(Stored data)
= = = = = = =

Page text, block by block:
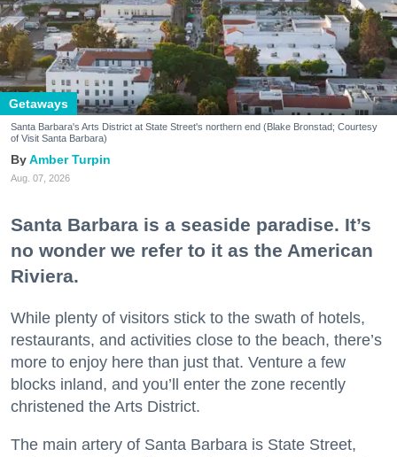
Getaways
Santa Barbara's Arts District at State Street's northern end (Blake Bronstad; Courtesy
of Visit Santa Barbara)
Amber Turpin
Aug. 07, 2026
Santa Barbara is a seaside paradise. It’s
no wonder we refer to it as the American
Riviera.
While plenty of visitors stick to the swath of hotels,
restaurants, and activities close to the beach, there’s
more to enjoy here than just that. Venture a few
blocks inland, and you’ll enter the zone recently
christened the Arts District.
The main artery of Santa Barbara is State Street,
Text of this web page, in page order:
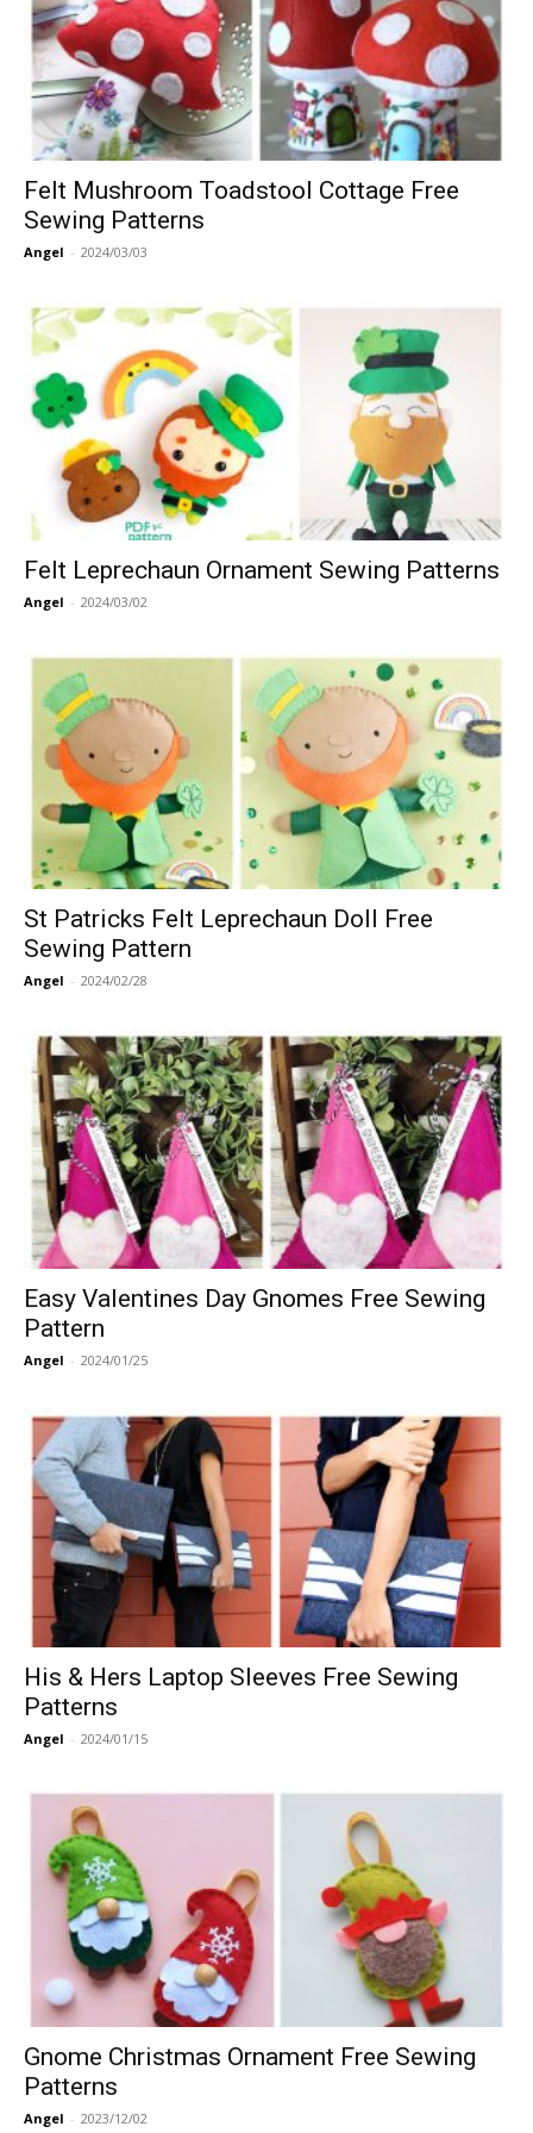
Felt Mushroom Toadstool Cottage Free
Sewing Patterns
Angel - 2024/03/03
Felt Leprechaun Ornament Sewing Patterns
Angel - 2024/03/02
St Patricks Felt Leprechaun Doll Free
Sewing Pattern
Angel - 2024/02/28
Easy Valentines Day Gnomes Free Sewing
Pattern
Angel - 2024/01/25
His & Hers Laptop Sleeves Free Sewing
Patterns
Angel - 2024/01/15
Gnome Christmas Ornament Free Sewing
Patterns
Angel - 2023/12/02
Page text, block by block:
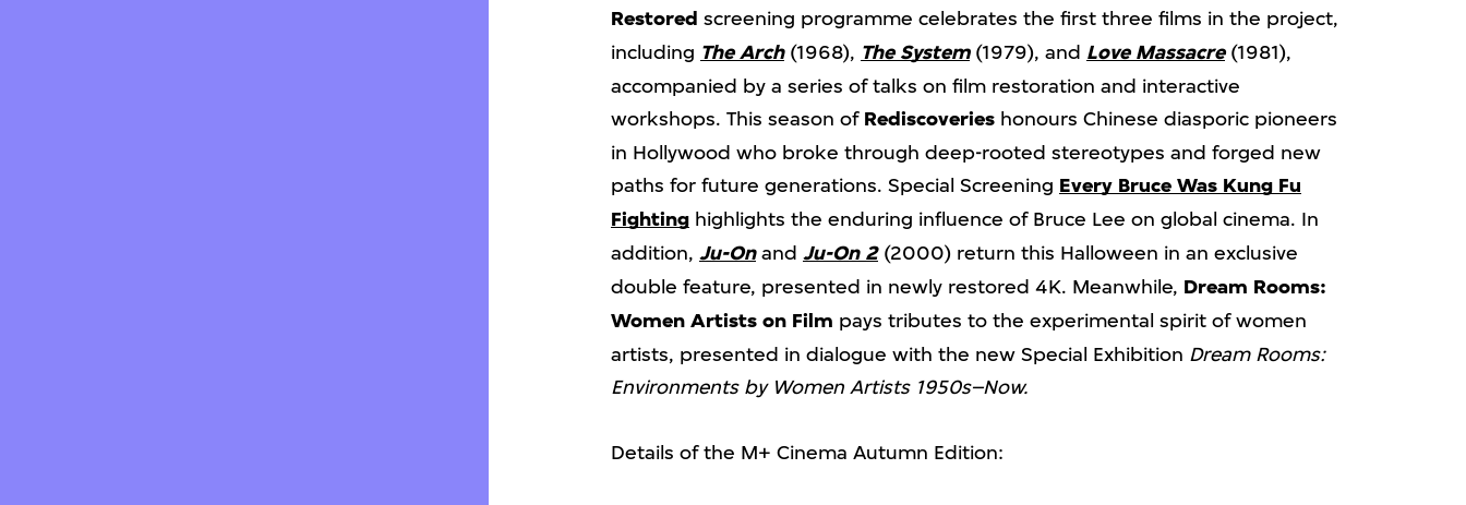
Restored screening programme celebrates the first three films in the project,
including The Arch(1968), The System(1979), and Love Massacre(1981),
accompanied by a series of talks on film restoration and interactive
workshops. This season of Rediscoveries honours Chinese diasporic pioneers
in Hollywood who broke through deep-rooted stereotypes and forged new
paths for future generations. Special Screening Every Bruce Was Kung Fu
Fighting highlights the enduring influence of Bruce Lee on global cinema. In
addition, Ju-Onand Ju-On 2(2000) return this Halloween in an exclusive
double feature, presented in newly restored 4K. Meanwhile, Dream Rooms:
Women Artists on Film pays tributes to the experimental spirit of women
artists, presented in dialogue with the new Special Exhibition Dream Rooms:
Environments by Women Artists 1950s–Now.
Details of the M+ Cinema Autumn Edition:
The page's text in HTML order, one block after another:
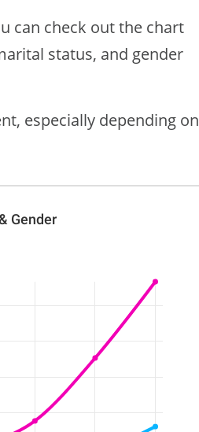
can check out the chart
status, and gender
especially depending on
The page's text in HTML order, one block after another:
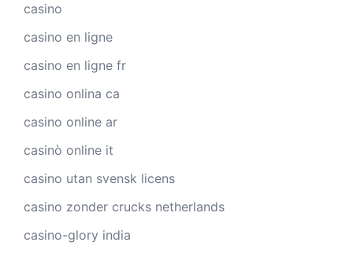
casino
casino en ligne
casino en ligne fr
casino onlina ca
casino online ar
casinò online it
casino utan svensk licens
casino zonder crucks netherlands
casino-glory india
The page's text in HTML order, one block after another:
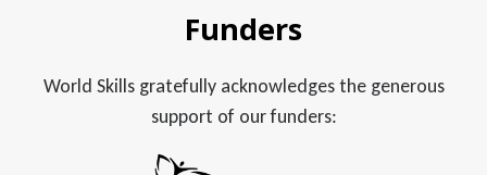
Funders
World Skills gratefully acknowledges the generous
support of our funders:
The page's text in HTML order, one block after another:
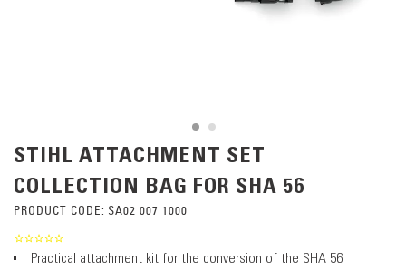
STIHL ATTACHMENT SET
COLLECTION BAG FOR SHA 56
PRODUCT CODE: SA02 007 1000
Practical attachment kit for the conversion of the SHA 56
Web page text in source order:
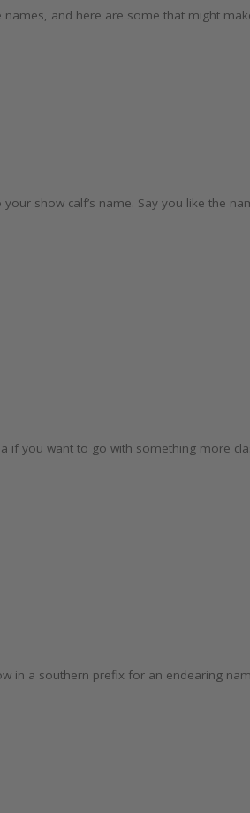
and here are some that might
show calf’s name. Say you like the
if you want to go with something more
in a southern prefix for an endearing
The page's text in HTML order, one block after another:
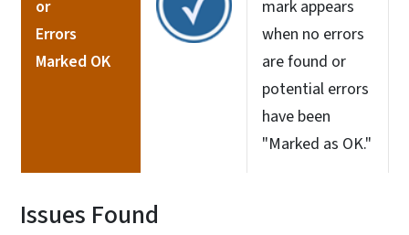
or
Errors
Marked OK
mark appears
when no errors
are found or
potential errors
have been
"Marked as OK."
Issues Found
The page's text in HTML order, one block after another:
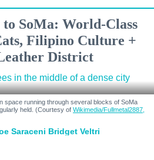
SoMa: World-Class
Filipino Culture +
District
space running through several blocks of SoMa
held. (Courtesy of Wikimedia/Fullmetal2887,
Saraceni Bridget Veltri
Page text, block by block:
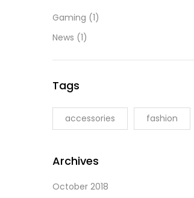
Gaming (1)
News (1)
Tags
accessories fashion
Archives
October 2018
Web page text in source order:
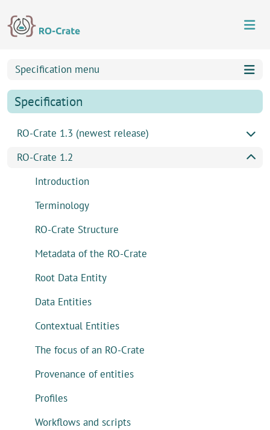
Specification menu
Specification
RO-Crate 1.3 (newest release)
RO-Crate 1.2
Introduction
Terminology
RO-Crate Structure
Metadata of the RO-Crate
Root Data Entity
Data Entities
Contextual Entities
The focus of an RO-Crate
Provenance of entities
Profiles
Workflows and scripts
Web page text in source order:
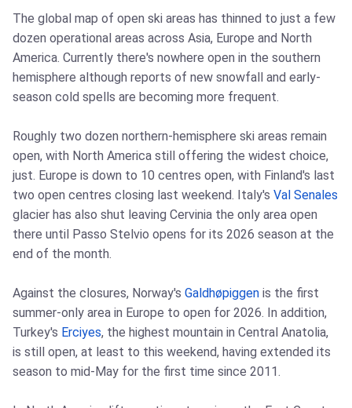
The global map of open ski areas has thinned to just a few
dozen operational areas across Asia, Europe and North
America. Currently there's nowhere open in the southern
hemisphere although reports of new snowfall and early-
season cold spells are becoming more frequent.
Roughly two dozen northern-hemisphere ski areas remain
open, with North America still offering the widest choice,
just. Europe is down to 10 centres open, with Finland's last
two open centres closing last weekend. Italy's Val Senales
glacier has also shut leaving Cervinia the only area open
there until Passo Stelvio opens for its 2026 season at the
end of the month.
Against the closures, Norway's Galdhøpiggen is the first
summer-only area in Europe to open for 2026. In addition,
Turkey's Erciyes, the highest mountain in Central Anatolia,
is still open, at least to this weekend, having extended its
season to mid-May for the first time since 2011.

= = = = = = =

WHAT THE EXERCISE ASKS - Tally the lines in the records above that contain the word "Courtesy", and give only that number.

RESPONSE TO THE EXERCISE - 2